═════ ENTRIES SUPPLIED ═════

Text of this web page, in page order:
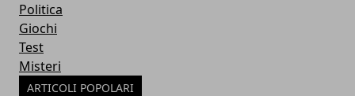
Politica
Giochi
Test
Misteri
ARTICOLI POPOLARI
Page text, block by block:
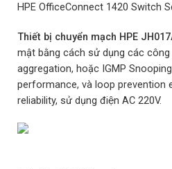
HPE OfficeConnect 1420 Switch
Thiết bị chuyển mạch HPE
mật bằng cách sử dụng các công
aggregation, hoặc IGMP
performance, và loop prevention
reliability, sử dụng điện AC 220V.
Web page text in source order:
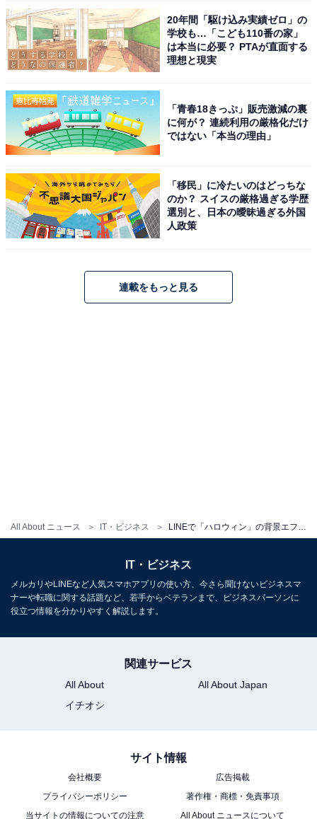
All About ニュース IT・ビジネス
もしLINEのトーク画面で「ハロウィン」の背景エフェク
トが表示されない場合は、以下の原因が考えられます。
・LINEアプリのバージョンが古い
アニメーション再生の設定は、以下の方法で設定できる
ので、試してみてください。
【期間限定】「LINE」アプリにハロウィン限定
のフォントが3種類登場！ 無料で使えるフォン
20年間「駆け込み実績ゼロ」の
学校も…「こども110番の家」
は本当に必要？ PTAが直面する
理想と現実
「青春18きっぷ」販売激減の裏
に何が？ 連続利用の厳格化だけ
ではない「本当の理由」
「移民」に冷たいのはどっちな
のか？ スイスの厳格過ぎる学歴
選別と、日本の曖昧過ぎる外国
人政策
連載をもっと見る
IT・ビジネス
メルカリやLINEなど人気スマホアプリの使い方、今さら聞けないビジネスマ
ナーや転職に関する話題など、若手からベテランまで、ビジネスパーソンに
役立つ情報を分かりやすく解説します。
関連サービス
All About
All About Japan
イチオシ
サイト情報
会社概要
広告掲載
プライバシーポリシー
著作権・商標・免責事項
当サイトの情報についての注意
All About ニュースについて
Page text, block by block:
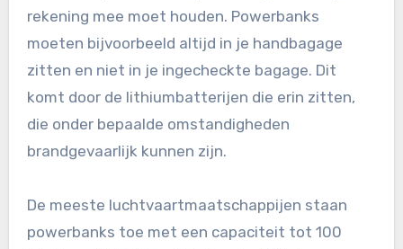
rekening mee moet houden. Powerbanks
moeten bijvoorbeeld altijd in je handbagage
zitten en niet in je ingecheckte bagage. Dit
komt door de lithiumbatterijen die erin zitten,
die onder bepaalde omstandigheden
brandgevaarlijk kunnen zijn.
De meeste luchtvaartmaatschappijen staan
powerbanks toe met een capaciteit tot 100
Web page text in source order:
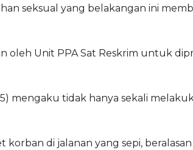
seksual yang belakangan ini
oleh Unit PPA Sat Reskrim untuk
mengaku tidak hanya sekali
di jalanan yang sepi, beralasan
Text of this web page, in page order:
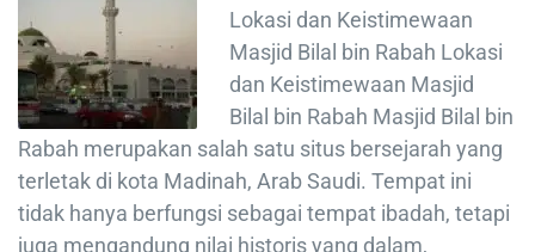
Lokasi dan Keistimewaan
Masjid Bilal bin Rabah Lokasi
dan Keistimewaan Masjid
Bilal bin Rabah Masjid Bilal bin
Rabah merupakan salah satu situs bersejarah yang
terletak di kota Madinah, Arab Saudi. Tempat ini
tidak hanya berfungsi sebagai tempat ibadah, tetapi
juga mengandung nilai historis yang dalam,
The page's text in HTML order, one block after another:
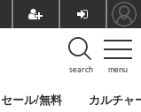
menu
search
セール/無料 カルチャ
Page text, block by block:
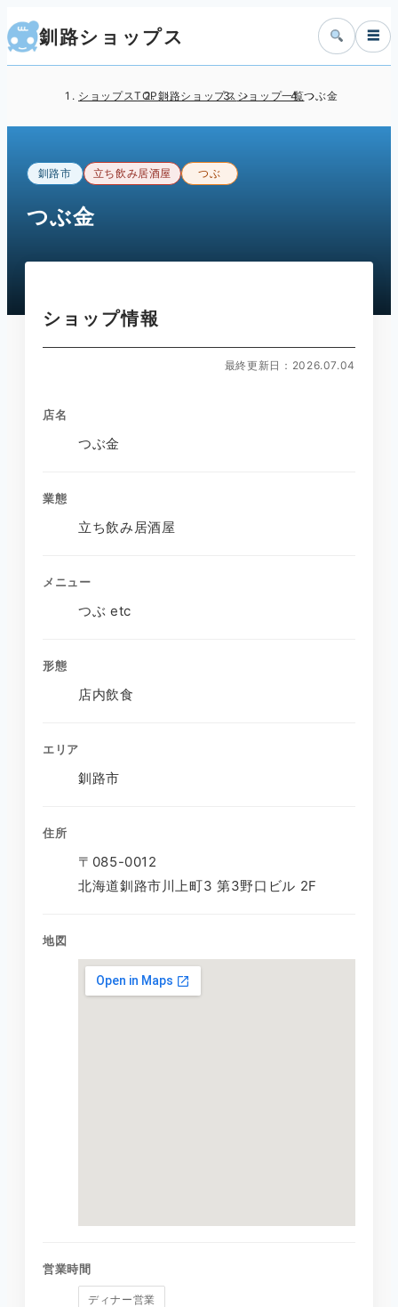
釧路ショップス ☰
ショップスTOP釧路ショップス ショップ一覧つぶ金
釧路市 立ち飲み居酒屋 つぶ
つぶ金
ショップ情報
最終更新日：2026.07.04
店名
つぶ金
業態
立ち飲み居酒屋
メニュー
つぶ etc
形態
店内飲食
エリア
釧路市
住所
〒085-0012
北海道釧路市川上町3 第3野口ビル 2F
地図
営業時間
ディナー営業
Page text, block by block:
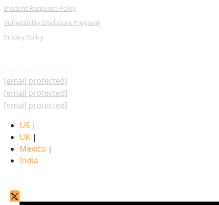
Incident Response Policy
Vulnerability Disclosure Program
Privacy Policy
[email protected]
[email protected]
[email protected]
US |
UK |
Mexico |
India
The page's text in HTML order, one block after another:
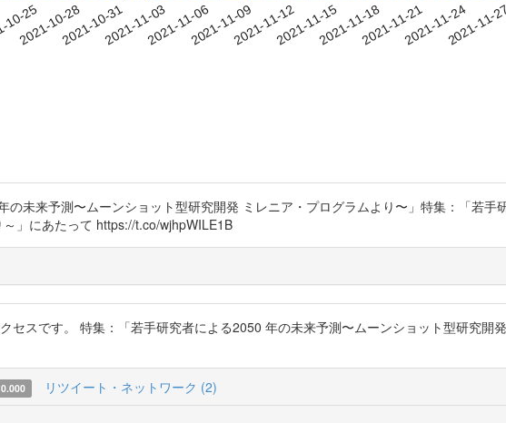
25
2021-10-282021-10-312021-11-032021-11-062021-11-092021-11-122021-11-152021-11-182021-11-212021-11-242021-11-27
未来予測〜ムーンショット型研究開発 ミレニア・プログラムより〜」特集：「若手
」にあたって https://t.co/wjhpWILE1B
スです。 特集：「若手研究者による2050 年の未来予測〜ムーンショット型研究開
0.000 リツイート・ネットワーク (2)
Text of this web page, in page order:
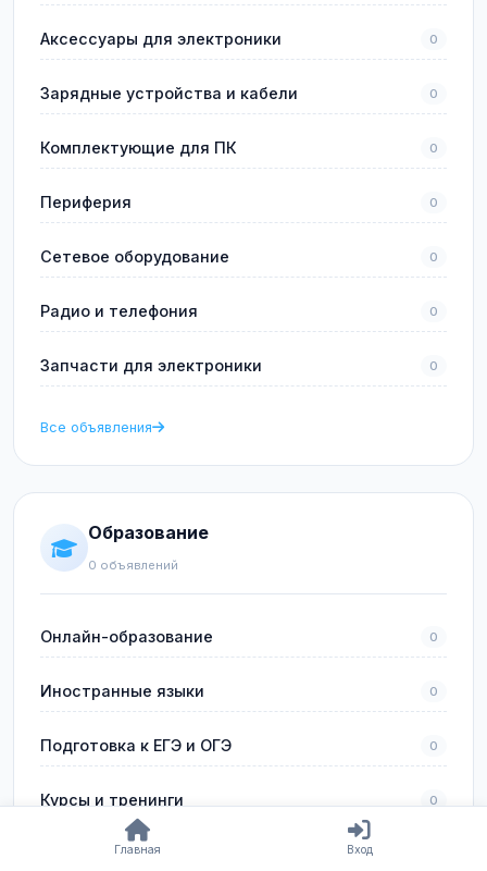
Главная Вход
Аксессуары для электроники 0
Зарядные устройства и кабели 0
Комплектующие для ПК 0
Периферия 0
Сетевое оборудование 0
Радио и телефония 0
Запчасти для электроники 0
Все объявления
Образование
0 объявлений
Онлайн-образование 0
Иностранные языки 0
Подготовка к ЕГЭ и ОГЭ 0
Курсы и тренинги 0
Профессиональное обучение
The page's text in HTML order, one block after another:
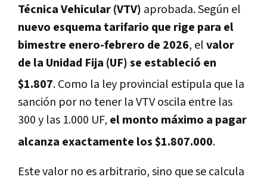
Técnica Vehicular (VTV) aprobada.Según el
nuevo esquema tarifario que rige para el
bimestre enero-febrero de 2026, elvalor
de la Unidad Fija (UF) se estableció en
$1.807.Como la ley provincial estipula que la
sanción por no tener la VTV oscila entre las
300 y las 1.000 UF, el monto máximo a pagar
alcanza exactamente los $1.807.000.
Este valor no es arbitrario, sino que se calcula
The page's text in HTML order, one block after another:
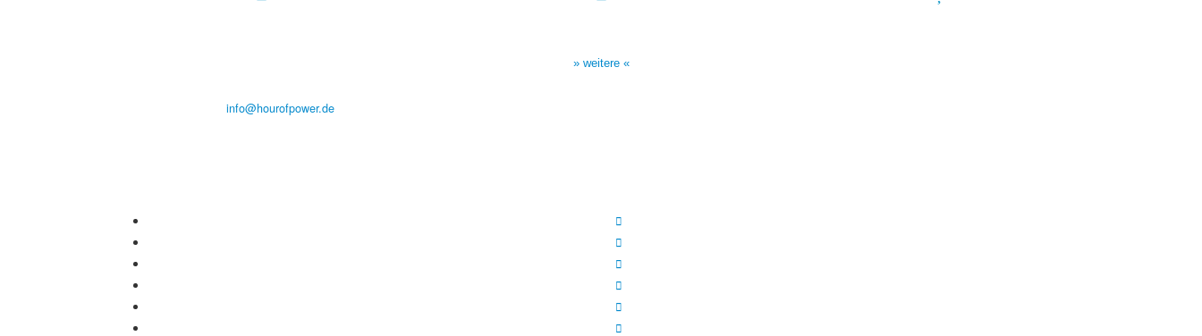
info@hourofpower.de
» weitere «
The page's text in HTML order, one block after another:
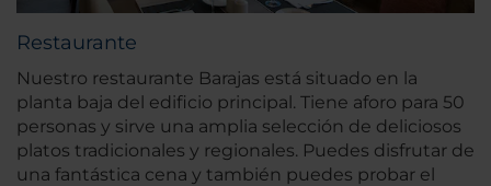
Restaurante
Nuestro restaurante Barajas está situado en la
planta baja del edificio principal. Tiene aforo para 50
personas y sirve una amplia selección de deliciosos
platos tradicionales y regionales. Puedes disfrutar de
una fantástica cena y también puedes probar el
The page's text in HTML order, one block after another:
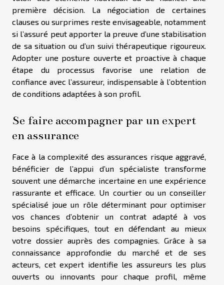
première décision. La négociation de certaines
clauses ou surprimes reste envisageable, notamment
si l’assuré peut apporter la preuve d’une stabilisation
de sa situation ou d’un suivi thérapeutique rigoureux.
Adopter une posture ouverte et proactive à chaque
étape du processus favorise une relation de
confiance avec l’assureur, indispensable à l’obtention
de conditions adaptées à son profil.
Se faire accompagner par un expert
en assurance
Face à la complexité des assurances risque aggravé,
bénéficier de l’appui d’un spécialiste transforme
souvent une démarche incertaine en une expérience
rassurante et efficace. Un courtier ou un conseiller
spécialisé joue un rôle déterminant pour optimiser
vos chances d’obtenir un contrat adapté à vos
besoins spécifiques, tout en défendant au mieux
votre dossier auprès des compagnies. Grâce à sa
connaissance approfondie du marché et de ses
acteurs, cet expert identifie les assureurs les plus
ouverts ou innovants pour chaque profil, même
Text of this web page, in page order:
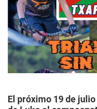
El próximo 19 de
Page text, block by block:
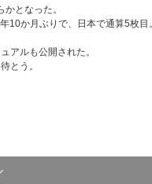
撮影OK！）
通：各日程400名、合計1,200名
事前抽選枠＞東京・大阪共通：各
ン入りポスタープレゼント
となった。
10か月ぶりで、日本で通算5枚目。
アルも公開された。
とう。
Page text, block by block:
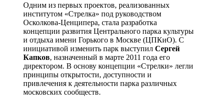
Одним из первых проектов, реализованных
институтом «Стрелка» под руководством
Осколкова-Ценципера, стала разработка
концепции развития Центрального парка культуры
и отдыха имени Горького в Москве (ЦПКиО). С
инициативой изменить парк выступил Сергей
Капков, назначенный в марте 2011 года его
директором. В основу концепции «Стрелки» легли
принципы открытости, доступности и
привлечения к деятельности парка различных
московских сообществ.
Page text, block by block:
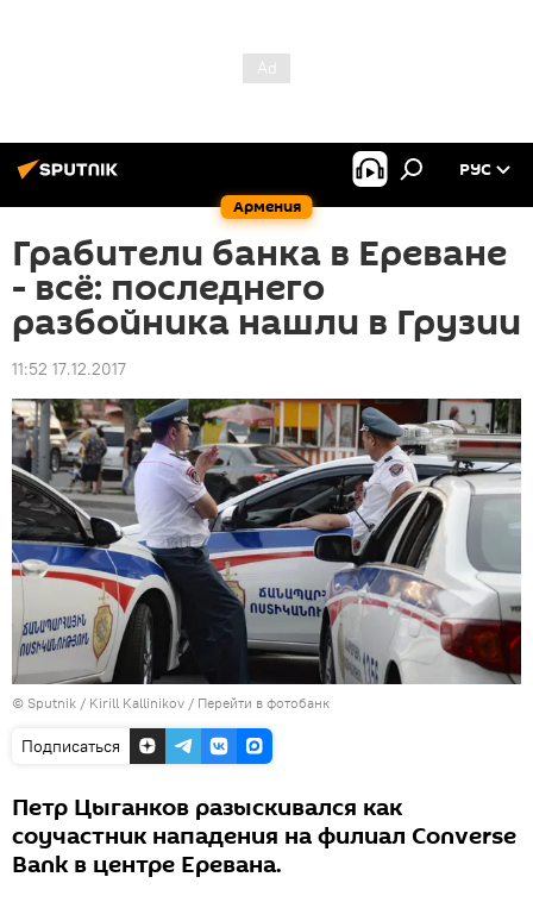
Армения
РУС
Грабители банка в Ереване
- всё: последнего
разбойника нашли в Грузии
11:52 17.12.2017
© Sputnik / Kirill Kallinikov / Перейти в фотобанк
Подписаться
Петр Цыганков разыскивался как
соучастник нападения на филиал Converse
Bank в центре Еревана.
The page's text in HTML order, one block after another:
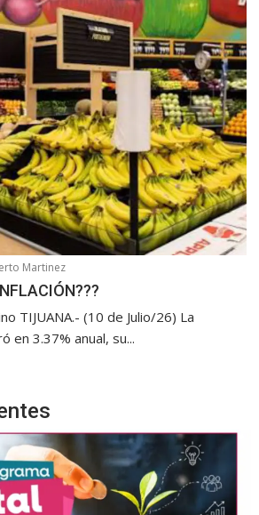
Martinez
TIJUANA.- (10 de Julio/26) La
en 3.37% anual, su...
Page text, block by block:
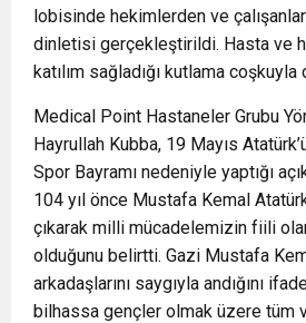
lobisinde hekimlerden ve
dinletisi gerçekleştirildi. Hasta ve
katılım sağladığı kutlama
Medical Point Hastaneler Grubu
Hayrullah Kubba, 19 Mayıs
Spor Bayramı nedeniyle yaptığı
104 yıl önce Mustafa Kemal
çıkarak milli mücadelemizin fiili
olduğunu belirtti. Gazi Mustafa
arkadaşlarını saygıyla andığını
bilhassa gençler olmak üzere tüm
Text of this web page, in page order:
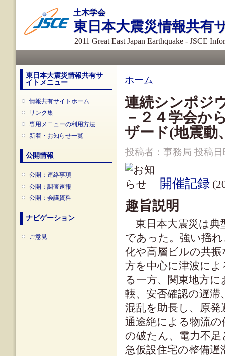
ン
コ
ン
動
土木学会
東日本大震災情報共有
2011 Great East Japan Earthquake - JSCE
東日本大震災情報共有サ
イトメニュー
情報共有サイトホーム
リンク集
専用メニューの利用方法
新着・お知らせ一覧
公開情報
公開：連絡事項
公開：調査速報
公開：会議資料
ナビゲーション
ご意見
現在地
ホーム
連続シンポジ
－２４学会か
ザード(地震動
投稿者： 事務局 投稿日
開催記録
趣旨説明
東日本大震災は典
であった。強い揺
化や高層ビルの共
方を中心に津波に
る一方、関東地方
輳、安否確認の遅
混乱を助長し、原
通途絶による物流
の破たん、電力不
急仮設住宅の整備
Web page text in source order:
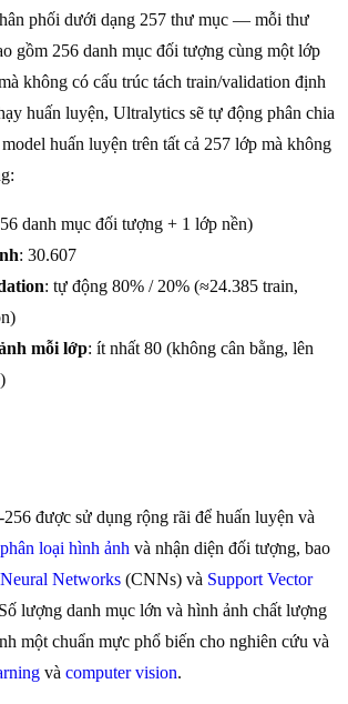
phối dưới dạng 257 thư mục — mỗi thư
gồm 256 danh mục đối tượng cùng một lớp
không có cấu trúc tách train/validation định
huấn luyện, Ultralytics sẽ tự động phân chia
huấn luyện trên tất cả 257 lớp mà không
danh mục đối tượng + 1 lớp nền)
: 30.607
: tự động 80% / 20% (≈24.385 train,
mỗi lớp: ít nhất 80 (không cân bằng, lên
được sử dụng rộng rãi để huấn luyện và
phân loại hình ảnh và nhận diện đối tượng, bao
Networks (CNNs) và Support Vector
lượng danh mục lớn và hình ảnh chất lượng
một chuẩn mực phổ biến cho nghiên cứu và
và computer vision.
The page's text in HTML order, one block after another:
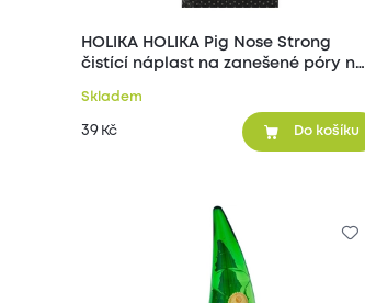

═════

◆ TASK TO CARRY OUT
In the records above, find the line containing "platos tradicionales y" and the line containing "clauses ou surprimes", then give both of them again word for word along with every line between. Omit any pictures.

◆ TASK ANSWER
platos tradicionales y regionales. Puedes disfrutar de
una fantástica cena y también puedes probar el
The page's text in HTML order, one block after another:
première décision. La négociation de certaines
clauses ou surprimes reste envisageable, notamment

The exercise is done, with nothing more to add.